Émergence dites-vous ? Quid de ces femmes et enfants dont le destin se brise sous les violences ?
Depuis 1999, par sa résolution 54/134, l’Assemblée générale des Nations Unies a décidé de proclamer le 25 novembre « Journée internationale pour l’élimination de la violence à l’égard des femmes », engageant ainsi chaque gouvernement à marquer ce jour symboliquement.
Symboliquement, puisqu’il va de soi qu’au-delà des manifestations entourant cette journée, il revient à chaque État de faire appliquer en son sein au minimum les 6 articles de la « Déclaration sur l’élimination de la violence à l’égard des femmes » de février 1994.
Pendant ce temps, au Sénégal, livrées à elles-mêmes, les populations les plus vulnérables (femmes et enfants) tentent de survivre en prenant en charge plusieurs problématiques sociales. Et c’est sans surprise qu’elles n’y arrivent jamais.
En effet, même si l’État providence est une utopie au Sénégal, tout État est tenu de faire entièrement face à ses responsabilités en matière de gestion des risques directement liés à la vie en société et particulièrement vis-à-vis du socle de la famille, la femme et de l’avenir de la société l’enfant. Il est des secteurs clefs pour lesquels seul l’État doit et a le pouvoir et l’obligation d’agir.

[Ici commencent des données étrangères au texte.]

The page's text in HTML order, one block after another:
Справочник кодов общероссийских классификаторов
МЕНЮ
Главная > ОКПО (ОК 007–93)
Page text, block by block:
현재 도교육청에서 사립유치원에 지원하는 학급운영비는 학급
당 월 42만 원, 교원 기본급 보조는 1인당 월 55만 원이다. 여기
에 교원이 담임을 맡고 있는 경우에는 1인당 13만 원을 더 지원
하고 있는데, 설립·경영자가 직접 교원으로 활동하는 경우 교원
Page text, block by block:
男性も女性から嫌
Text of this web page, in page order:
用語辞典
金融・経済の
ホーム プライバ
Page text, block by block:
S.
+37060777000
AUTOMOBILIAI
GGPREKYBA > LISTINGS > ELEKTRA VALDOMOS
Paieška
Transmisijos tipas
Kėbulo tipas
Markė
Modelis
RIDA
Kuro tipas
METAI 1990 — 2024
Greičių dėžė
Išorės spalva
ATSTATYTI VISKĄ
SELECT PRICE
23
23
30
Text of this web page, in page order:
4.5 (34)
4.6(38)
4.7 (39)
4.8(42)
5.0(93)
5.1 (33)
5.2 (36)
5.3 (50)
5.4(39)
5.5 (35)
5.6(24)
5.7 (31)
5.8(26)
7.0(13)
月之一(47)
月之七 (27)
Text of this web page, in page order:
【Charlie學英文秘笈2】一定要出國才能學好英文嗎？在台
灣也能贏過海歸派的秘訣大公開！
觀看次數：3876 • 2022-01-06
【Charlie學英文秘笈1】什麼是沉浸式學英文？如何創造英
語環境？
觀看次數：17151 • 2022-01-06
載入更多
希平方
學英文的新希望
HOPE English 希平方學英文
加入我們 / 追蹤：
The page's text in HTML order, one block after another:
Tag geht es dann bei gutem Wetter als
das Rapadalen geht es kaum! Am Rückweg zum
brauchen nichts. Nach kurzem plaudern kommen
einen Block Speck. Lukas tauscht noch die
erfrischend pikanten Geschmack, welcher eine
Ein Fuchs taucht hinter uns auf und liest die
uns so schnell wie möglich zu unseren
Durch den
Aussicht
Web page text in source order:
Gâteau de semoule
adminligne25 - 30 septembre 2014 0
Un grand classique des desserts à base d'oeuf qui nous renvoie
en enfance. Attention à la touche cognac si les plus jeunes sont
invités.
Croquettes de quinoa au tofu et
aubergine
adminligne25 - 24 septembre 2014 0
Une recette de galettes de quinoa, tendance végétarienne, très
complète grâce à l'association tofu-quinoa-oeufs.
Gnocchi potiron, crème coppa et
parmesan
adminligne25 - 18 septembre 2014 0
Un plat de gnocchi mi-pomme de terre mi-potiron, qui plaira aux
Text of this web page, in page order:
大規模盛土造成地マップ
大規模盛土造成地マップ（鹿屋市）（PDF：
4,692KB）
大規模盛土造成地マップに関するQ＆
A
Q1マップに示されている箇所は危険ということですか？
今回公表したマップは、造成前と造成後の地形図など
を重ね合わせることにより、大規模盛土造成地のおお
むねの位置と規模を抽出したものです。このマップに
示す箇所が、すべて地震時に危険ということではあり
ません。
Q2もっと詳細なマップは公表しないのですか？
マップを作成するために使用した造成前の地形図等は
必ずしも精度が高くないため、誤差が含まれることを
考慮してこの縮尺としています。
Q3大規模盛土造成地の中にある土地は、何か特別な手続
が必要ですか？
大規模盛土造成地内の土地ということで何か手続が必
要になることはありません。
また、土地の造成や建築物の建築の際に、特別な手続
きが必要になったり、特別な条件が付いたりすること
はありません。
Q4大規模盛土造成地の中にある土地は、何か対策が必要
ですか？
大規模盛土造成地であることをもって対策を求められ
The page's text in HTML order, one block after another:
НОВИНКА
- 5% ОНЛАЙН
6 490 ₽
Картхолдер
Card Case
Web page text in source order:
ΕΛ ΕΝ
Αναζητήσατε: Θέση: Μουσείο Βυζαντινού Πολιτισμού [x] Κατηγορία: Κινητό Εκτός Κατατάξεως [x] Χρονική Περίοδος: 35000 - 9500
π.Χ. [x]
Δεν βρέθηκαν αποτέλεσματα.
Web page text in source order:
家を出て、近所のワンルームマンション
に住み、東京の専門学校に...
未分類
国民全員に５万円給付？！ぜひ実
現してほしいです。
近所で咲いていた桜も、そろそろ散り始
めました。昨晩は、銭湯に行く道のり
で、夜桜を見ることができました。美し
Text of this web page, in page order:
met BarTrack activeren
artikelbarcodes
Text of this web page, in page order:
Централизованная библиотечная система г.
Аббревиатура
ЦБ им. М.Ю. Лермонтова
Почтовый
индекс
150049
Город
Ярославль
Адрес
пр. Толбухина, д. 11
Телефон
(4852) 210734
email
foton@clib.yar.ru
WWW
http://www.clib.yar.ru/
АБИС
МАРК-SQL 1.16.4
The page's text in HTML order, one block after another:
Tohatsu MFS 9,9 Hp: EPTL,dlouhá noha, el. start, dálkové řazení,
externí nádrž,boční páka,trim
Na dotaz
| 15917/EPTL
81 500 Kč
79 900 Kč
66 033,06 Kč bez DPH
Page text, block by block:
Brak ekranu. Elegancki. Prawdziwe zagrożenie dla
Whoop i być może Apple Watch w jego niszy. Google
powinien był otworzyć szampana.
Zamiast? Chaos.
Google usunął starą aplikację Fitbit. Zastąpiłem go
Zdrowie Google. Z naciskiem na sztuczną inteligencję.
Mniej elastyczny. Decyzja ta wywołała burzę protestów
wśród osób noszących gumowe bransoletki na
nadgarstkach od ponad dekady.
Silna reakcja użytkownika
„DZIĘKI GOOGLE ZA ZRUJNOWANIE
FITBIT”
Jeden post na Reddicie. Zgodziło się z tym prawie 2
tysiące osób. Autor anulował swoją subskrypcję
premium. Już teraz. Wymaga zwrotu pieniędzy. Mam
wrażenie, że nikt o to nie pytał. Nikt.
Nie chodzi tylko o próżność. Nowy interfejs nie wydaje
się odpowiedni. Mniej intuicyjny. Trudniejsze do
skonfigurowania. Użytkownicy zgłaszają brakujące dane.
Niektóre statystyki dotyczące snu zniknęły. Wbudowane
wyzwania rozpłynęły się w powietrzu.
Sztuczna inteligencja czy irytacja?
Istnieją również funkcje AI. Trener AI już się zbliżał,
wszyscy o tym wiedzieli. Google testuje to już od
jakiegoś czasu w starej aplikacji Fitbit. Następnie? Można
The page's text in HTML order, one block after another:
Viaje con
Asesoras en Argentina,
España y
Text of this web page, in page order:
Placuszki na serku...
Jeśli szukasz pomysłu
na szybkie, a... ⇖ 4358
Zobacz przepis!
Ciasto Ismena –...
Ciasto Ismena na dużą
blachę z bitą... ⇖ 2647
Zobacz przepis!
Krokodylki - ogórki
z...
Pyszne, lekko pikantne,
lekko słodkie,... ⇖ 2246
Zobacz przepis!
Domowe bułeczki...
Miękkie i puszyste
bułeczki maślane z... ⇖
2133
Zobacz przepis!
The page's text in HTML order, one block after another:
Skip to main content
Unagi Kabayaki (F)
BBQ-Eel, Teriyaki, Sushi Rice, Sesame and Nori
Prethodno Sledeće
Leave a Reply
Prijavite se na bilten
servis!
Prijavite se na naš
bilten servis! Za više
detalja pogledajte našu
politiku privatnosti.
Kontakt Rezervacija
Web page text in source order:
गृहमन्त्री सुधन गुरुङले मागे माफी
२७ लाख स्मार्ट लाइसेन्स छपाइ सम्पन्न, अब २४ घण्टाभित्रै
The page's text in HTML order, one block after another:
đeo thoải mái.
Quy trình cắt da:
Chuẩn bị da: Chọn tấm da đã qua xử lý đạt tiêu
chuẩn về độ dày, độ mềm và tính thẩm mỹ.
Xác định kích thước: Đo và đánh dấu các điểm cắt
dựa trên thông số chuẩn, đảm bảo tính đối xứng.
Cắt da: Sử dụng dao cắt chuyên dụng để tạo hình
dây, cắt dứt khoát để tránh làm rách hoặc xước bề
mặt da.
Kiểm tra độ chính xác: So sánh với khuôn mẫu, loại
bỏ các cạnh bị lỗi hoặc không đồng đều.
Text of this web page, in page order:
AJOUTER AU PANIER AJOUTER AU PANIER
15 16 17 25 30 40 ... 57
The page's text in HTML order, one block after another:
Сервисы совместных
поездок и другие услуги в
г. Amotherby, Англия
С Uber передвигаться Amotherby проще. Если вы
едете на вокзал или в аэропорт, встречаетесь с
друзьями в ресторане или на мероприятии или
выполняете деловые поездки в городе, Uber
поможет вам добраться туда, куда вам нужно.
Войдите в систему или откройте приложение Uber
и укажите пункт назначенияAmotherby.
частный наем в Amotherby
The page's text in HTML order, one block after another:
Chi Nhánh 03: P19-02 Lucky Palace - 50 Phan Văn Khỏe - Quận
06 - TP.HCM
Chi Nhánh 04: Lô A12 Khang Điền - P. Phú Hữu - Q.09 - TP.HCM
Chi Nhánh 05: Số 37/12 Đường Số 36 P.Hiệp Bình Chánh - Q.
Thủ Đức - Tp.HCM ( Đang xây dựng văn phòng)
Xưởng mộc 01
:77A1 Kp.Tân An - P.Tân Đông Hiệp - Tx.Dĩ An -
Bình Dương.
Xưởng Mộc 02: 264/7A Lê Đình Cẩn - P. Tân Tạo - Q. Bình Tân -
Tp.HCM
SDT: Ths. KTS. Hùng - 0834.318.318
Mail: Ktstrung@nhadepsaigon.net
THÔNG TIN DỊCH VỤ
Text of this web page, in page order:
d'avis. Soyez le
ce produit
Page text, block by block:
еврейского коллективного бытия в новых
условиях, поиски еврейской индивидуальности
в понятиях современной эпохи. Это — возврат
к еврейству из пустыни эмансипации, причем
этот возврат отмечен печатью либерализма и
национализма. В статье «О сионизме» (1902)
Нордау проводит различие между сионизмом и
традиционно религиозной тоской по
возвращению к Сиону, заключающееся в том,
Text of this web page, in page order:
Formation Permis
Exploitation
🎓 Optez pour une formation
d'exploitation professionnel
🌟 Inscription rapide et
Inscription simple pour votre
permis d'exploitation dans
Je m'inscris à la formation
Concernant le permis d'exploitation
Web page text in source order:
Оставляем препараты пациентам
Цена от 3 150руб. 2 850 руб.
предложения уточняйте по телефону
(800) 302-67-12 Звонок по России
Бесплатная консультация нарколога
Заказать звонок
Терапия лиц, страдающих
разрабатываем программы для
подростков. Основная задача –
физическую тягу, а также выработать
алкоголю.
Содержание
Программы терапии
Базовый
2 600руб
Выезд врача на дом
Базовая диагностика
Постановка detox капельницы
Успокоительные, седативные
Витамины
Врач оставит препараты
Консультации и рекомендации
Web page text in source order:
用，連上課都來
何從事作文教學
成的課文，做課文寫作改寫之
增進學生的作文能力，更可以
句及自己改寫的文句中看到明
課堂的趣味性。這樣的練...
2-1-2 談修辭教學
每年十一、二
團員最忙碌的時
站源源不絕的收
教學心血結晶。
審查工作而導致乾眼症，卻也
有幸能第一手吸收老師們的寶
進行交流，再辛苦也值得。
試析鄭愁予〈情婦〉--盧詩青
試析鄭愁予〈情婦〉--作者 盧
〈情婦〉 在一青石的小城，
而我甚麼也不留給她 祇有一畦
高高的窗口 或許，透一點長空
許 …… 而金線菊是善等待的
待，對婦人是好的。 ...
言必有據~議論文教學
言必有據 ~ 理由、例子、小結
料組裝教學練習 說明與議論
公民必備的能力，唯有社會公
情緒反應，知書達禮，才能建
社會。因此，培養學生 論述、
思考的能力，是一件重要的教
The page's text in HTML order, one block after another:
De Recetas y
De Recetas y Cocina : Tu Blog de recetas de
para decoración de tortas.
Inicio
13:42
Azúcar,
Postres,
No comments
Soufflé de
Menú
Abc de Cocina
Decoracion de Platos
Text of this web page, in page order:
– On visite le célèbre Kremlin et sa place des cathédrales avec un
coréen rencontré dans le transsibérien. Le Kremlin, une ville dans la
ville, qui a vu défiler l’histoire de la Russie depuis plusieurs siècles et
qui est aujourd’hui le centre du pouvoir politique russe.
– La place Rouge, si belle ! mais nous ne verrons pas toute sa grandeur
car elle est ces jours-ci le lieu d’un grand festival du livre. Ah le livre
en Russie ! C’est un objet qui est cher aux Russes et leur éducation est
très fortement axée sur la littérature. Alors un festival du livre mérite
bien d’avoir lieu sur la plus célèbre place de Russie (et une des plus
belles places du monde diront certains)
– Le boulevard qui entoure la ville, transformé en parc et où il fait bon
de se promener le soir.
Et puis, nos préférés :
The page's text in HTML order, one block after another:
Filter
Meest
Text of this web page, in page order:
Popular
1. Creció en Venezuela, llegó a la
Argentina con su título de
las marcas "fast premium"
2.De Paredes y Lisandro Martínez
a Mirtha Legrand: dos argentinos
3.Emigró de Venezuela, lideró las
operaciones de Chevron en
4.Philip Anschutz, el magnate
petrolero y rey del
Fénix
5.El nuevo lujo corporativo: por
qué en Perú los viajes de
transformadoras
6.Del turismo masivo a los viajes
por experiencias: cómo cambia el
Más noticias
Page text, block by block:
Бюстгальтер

Dans ce sens, la responsabilité de la protection de ces couches dites vulnérables incombe entièrement et totalement à l’État, que ce dernier l’assume entièrement ou pas, qu’il se contente de la théoriser dans des décrets d’attribution de Ministères ou plans d’action aux noms pompeux, ou encore qu’il se limite à la crier à tue-tête à travers des manifestations ou cérémonies de distribution de tissus et autres pacotilles. En tout état de cause, lutter contre les violences faites aux femmes et aux enfants est un chantier qui ne doit pas être laissé au domaine du folklore politico-populaire et être ainsi instrumentalisé à des fins partisanes comme c’est le cas au Sénégal. Ce chantier nécessite une politique préventive, curative et répressive efficace, d’où l’urgence de tenir des assises.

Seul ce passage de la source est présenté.